Письмо

Телемах
Сегодня наши старые друзья позвали нас в гости.
Мы пили благородное вино «Монтиселло»  и перемывали политикам кости.
Хозяин дома – то ли бывший американский разведчик, то ли журналист-международник.
А жена (не первая по счету) – увядающая красавица-британка и в душе садовод-огородник.
Он отбил ее у какого-то британского же лоха-дипломата в Пекине,
Хотя тот был и сам из тех, кого не проведешь на мякине.
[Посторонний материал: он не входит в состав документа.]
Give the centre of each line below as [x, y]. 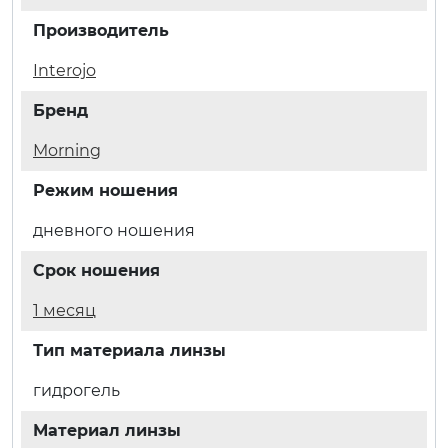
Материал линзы [107, 430]
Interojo [64, 70]
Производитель [101, 30]
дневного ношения [114, 230]
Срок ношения [96, 270]
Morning [67, 150]
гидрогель [76, 390]
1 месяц [64, 310]
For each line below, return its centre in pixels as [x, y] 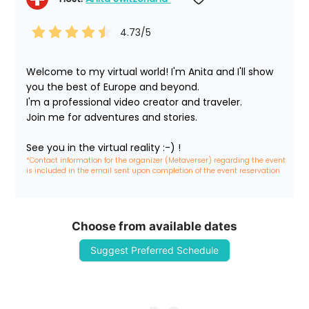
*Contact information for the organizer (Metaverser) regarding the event [157, 161]
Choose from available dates [154, 227]
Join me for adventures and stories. [112, 118]
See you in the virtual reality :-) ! [104, 148]
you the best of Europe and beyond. [113, 87]
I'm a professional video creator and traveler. [136, 102]
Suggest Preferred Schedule [154, 250]
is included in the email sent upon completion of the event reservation [153, 171]
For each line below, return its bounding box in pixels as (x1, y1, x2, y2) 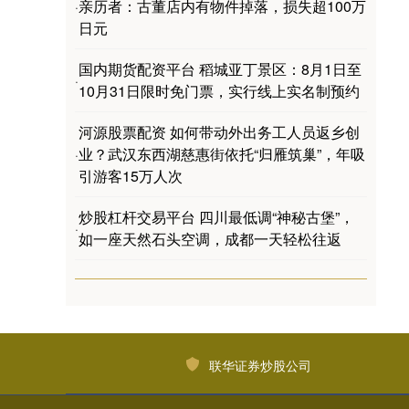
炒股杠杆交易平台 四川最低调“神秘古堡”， (79, 205, 354, 227)
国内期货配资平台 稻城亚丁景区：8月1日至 (79, 58, 362, 79)
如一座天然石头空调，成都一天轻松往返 (79, 227, 341, 249)
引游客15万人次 (79, 164, 183, 186)
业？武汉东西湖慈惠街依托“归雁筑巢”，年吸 (79, 142, 365, 164)
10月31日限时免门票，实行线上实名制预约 (79, 79, 360, 101)
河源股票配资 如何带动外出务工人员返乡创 (79, 121, 360, 142)
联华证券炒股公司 (208, 355, 311, 374)
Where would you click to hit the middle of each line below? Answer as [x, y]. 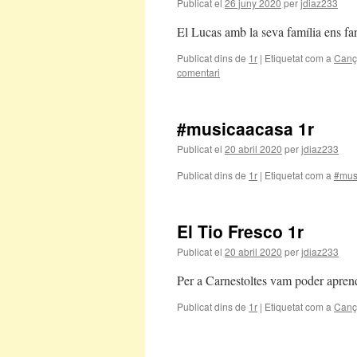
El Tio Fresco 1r [240, 231]
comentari [198, 72]
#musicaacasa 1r [245, 128]
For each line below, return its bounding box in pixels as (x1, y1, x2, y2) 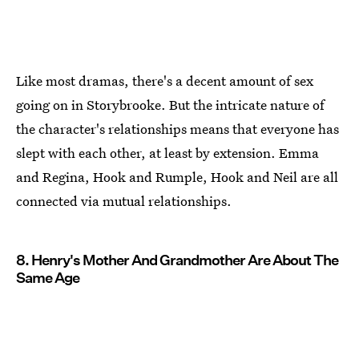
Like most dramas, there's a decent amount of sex (16, 71, 313, 90)
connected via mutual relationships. (16, 191, 232, 210)
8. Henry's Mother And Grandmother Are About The (16, 251, 338, 268)
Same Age (16, 268, 79, 286)
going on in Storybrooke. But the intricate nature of (16, 95, 325, 114)
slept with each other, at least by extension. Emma (16, 143, 319, 162)
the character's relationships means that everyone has (16, 119, 339, 138)
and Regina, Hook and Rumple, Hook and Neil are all (16, 167, 338, 186)
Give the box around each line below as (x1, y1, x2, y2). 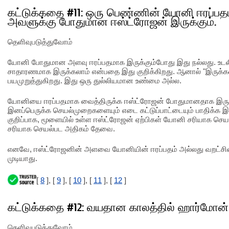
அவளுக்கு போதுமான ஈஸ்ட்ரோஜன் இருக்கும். (8, 15, 216, 29)
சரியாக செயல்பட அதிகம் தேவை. (8, 124, 115, 133)
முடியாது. (8, 154, 37, 163)
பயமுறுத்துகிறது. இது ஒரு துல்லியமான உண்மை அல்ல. (8, 76, 181, 85)
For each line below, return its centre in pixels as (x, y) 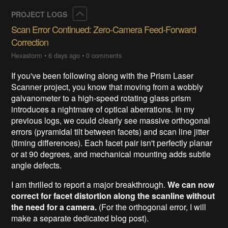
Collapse (101, 13)
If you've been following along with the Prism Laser (103, 75)
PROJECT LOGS (40, 14)
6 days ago (64, 55)
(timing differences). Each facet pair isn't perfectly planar (112, 142)
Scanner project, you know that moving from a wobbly (107, 87)
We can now (191, 184)
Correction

Но одно дело – имперские или, скажем, канцелярские интриги,
А другое – умение накликать на себя любовные по фазе сдвиги.
Так что, не только мы, моя португалка, были сотрясаемы страстями из трагедий Шекспира -
Но и они, чтобы встретить друг друга, пересекли половину цивилизованного мира.
А еще с нами была их собака – английская сеттерша Сэди, глухая от рождения.
Если ты помнишь,  она уже была персонажем другого моего стихотворения.
Я почему-то люблю эту собаку, и она, как женщина, чувствует исходящие от меня токи.
И, наверное, поэтому снисходительно мне улыбается и подставляет моим ладоням свои впалые щеки.
Да, а  ночь стала наконец прохладна – как-никак последние сутки лета.
Дождик сеял-моросил. И отходящий Ромео-август знал, что его песенка спета.
Кто был его Джульеттой? Да хотя бы эта мелодия медленной, тягучей - как твоя от моих поцелуев слюна - боссановы,
Подтачивающей  своим пульсирующим ритмом всякого рационализма основы.
Когда такая музыка разрывает гранатой... нет, алым гранатом сердце,
Человек из агностика прямо на глазах мутирует в иноверца.
Это я говорю про себя. И про тебя,  моя Venus-богиня.
Звезда,  без которой Вселенная для меня – мертвая глухая пустыня.
Как известно, у каждый пары влюбленных – своя космогония.
У нас с тобой в начале был цветок. Так и хочется написать: "бегония".
Но это все-таки была возникшая из твоей улыбки мистическая белая роза.
Всё последующее для непосвященных - тайна. Неживой материи в живую метаморфоза.
Да, конечно, я помню луч звезды сквозь щелку в задернутой шторе.
И помню твое лицо, когда сказал тебе, что счастье одних  - это для других горе.
Я помню твое искаженное счастьем лицо, когда  ты подо мной закидывала назад тонкие руки...
Разве нам теперь страшны эти глупые по своей ненужности разлуки?
Так вот, мы сидели на террасе, увитой плющом и заставленной горшками с экзотическими цветами.
Горели в серебряных подсвечниках свечи, и темноглазая Сэди смотрела на них со своего плетеного татами.
Думая о своем, я  смотрел на нее. А ты, почти никому невидимая во тьме, задумчиво и с любовью глядела на меня.
И от чувства вины за свое счастье с тобой,  а, может, просто от вина на моем лице проступили пунцовые пятна огня.
О, этот любящий треугольник – ты, я и наша будущая собака.
О, мой погибший сын и мама, умирающая от рака.
Наверное, я сейчас заплАчу, нет, я хотел сказать -  заплачУ.
Я не беру ничего даром. Я сильный. И, кроме смерти, мне всё по плечу.